*What you need to do*
Write out again, exactly, the lines below starting at the one with "Air Conditioning: This cools the air using a" and ending at the one with "Air Balancing and Fresh Air Intake".

═══ Study material

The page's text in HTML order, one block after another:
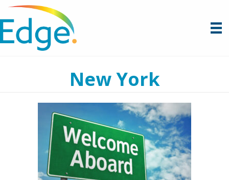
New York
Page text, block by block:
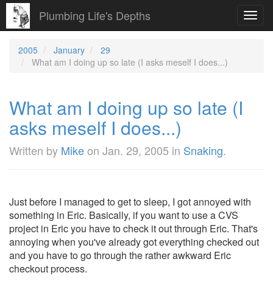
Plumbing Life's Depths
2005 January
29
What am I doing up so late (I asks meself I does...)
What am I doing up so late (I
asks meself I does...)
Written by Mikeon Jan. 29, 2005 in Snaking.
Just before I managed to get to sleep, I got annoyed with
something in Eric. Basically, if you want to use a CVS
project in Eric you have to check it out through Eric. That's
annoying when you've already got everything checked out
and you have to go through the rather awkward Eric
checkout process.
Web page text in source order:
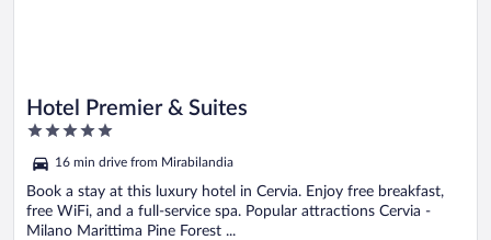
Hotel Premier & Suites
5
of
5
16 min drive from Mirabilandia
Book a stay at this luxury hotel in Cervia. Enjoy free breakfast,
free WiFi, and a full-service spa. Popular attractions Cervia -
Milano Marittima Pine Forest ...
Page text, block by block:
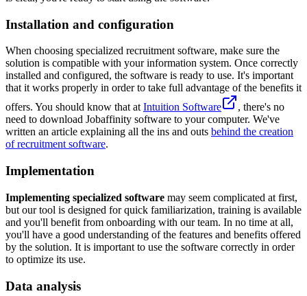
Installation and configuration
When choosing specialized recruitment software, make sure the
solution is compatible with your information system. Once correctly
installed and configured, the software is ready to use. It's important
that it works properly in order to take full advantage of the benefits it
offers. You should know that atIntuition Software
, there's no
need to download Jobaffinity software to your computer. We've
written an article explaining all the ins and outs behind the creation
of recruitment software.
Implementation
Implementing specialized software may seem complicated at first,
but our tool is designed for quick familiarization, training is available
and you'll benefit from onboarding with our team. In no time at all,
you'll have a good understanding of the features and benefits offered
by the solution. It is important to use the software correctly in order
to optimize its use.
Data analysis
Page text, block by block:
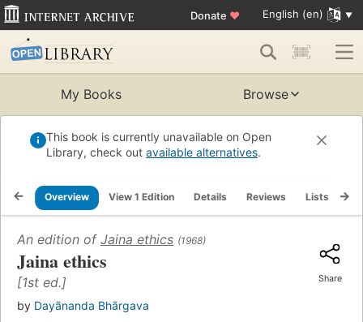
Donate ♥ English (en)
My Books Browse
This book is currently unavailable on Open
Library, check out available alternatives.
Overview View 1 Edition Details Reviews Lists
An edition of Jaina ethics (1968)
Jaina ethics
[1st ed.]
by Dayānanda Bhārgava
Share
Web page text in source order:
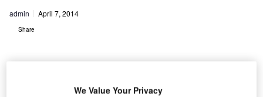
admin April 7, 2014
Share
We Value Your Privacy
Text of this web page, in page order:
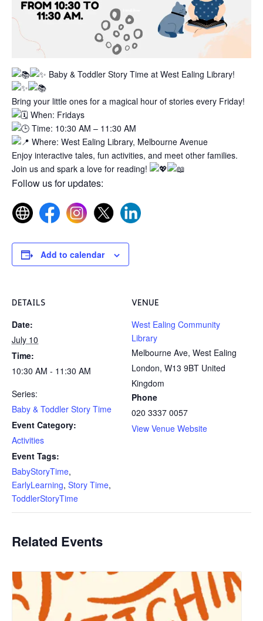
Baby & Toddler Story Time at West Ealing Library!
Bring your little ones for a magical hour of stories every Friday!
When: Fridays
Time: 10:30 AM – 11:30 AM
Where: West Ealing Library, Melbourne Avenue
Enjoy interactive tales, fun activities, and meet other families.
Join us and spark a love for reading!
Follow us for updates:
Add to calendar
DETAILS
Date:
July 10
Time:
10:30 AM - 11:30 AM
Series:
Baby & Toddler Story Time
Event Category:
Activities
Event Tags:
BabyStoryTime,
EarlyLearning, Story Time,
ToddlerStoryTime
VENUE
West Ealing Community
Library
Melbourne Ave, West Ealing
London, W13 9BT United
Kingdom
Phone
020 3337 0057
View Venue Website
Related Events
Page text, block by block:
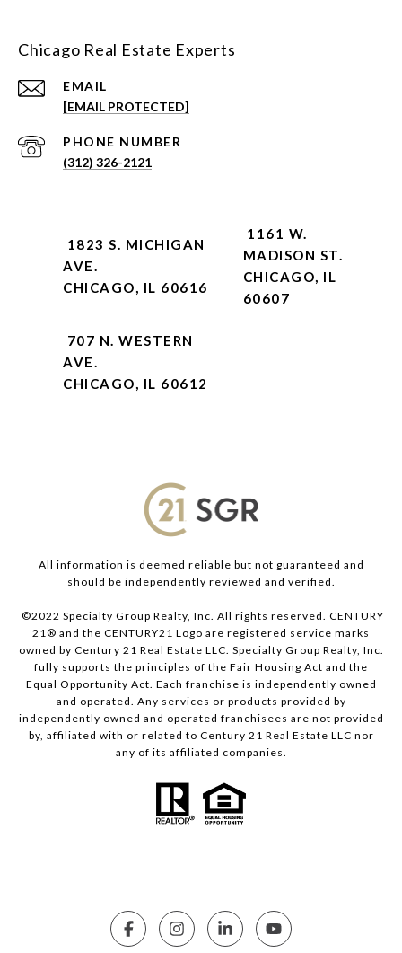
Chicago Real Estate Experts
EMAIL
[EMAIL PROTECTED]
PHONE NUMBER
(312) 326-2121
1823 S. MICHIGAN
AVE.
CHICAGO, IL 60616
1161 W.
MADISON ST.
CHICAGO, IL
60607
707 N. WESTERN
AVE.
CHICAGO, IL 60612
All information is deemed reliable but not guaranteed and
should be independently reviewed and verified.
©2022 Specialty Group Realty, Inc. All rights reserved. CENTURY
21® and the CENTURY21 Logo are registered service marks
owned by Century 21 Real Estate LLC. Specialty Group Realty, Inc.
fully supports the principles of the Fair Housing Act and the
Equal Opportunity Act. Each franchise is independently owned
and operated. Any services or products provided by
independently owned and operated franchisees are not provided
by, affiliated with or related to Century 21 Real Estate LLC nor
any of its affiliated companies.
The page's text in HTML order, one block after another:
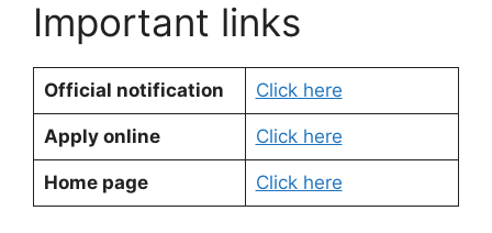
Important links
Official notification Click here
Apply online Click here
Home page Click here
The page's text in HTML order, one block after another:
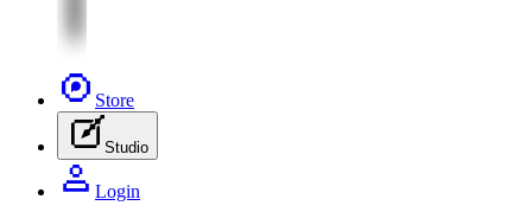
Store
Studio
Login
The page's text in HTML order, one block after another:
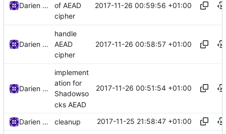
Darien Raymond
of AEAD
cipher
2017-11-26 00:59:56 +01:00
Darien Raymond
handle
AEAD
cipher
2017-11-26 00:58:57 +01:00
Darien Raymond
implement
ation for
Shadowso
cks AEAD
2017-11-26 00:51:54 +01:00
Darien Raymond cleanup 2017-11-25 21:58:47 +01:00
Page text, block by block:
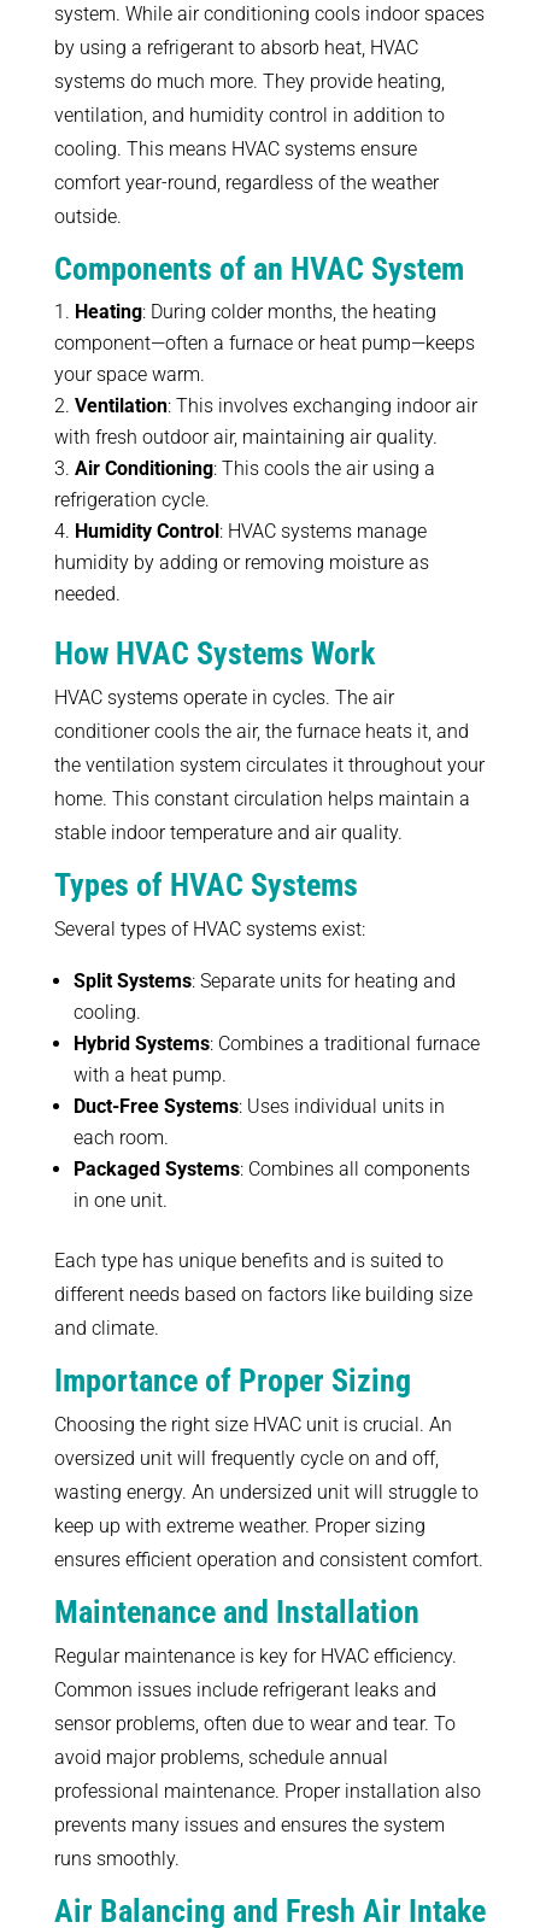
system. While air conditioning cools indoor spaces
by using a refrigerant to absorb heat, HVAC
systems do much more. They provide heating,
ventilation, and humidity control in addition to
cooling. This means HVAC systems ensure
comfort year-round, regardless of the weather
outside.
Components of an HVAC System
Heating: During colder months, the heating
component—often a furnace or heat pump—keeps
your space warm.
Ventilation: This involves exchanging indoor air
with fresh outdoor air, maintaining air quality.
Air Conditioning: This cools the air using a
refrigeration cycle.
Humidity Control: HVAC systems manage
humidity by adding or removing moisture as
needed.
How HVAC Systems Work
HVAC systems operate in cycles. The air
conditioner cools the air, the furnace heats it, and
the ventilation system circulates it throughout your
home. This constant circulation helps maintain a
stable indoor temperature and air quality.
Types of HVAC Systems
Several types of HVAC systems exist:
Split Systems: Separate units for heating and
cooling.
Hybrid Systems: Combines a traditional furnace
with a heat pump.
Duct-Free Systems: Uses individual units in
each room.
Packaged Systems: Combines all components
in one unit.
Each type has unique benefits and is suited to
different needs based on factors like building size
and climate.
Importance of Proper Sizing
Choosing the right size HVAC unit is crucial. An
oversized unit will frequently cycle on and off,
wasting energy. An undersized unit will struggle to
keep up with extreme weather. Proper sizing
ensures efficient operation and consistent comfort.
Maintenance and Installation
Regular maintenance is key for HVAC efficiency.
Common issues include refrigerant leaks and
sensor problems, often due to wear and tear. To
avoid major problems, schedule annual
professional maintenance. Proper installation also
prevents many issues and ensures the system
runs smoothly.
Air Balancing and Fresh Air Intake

══════
═══ Study material

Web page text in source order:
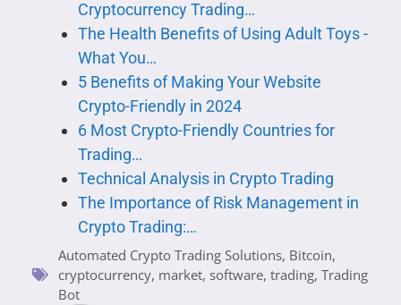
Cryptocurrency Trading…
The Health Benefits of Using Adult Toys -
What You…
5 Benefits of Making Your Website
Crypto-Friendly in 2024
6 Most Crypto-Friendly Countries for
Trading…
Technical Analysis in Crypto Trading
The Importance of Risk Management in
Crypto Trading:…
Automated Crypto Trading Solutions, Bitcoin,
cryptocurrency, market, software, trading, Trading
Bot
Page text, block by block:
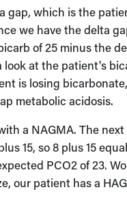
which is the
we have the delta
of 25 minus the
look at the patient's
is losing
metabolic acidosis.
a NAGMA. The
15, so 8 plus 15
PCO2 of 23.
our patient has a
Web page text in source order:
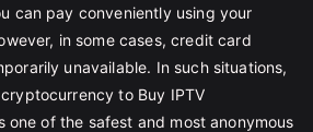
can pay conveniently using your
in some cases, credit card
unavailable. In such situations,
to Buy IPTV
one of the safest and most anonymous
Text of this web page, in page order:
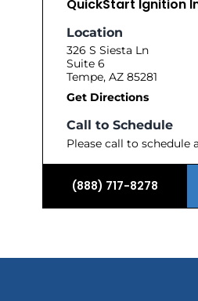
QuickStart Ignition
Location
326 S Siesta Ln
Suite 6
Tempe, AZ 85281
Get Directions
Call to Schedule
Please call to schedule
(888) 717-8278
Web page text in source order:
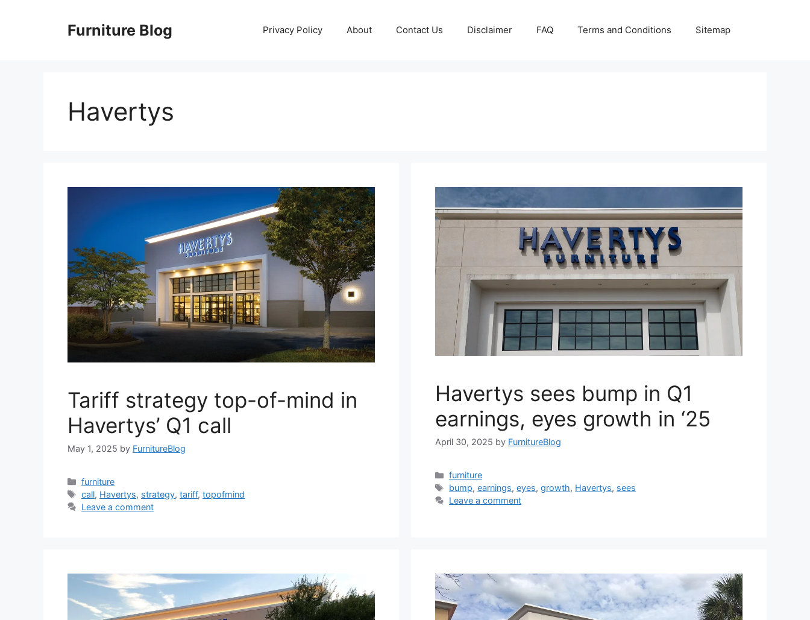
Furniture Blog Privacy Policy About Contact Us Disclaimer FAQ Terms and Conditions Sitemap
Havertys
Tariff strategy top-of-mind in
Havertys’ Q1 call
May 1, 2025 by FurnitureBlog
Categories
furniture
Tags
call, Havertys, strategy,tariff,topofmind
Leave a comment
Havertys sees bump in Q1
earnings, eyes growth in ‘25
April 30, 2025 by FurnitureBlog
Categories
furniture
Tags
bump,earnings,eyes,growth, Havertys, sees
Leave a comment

══════

*Solution to the exercise*
Air Conditioning: This cools the air using a
refrigeration cycle.
Humidity Control: HVAC systems manage
humidity by adding or removing moisture as
needed.
How HVAC Systems Work
HVAC systems operate in cycles. The air
conditioner cools the air, the furnace heats it, and
the ventilation system circulates it throughout your
home. This constant circulation helps maintain a
stable indoor temperature and air quality.
Types of HVAC Systems
Several types of HVAC systems exist:
Split Systems: Separate units for heating and
cooling.
Hybrid Systems: Combines a traditional furnace
with a heat pump.
Duct-Free Systems: Uses individual units in
each room.
Packaged Systems: Combines all components
in one unit.
Each type has unique benefits and is suited to
different needs based on factors like building size
and climate.
Importance of Proper Sizing
Choosing the right size HVAC unit is crucial. An
oversized unit will frequently cycle on and off,
wasting energy. An undersized unit will struggle to
keep up with extreme weather. Proper sizing
ensures efficient operation and consistent comfort.
Maintenance and Installation
Regular maintenance is key for HVAC efficiency.
Common issues include refrigerant leaks and
sensor problems, often due to wear and tear. To
avoid major problems, schedule annual
professional maintenance. Proper installation also
prevents many issues and ensures the system
runs smoothly.
Air Balancing and Fresh Air Intake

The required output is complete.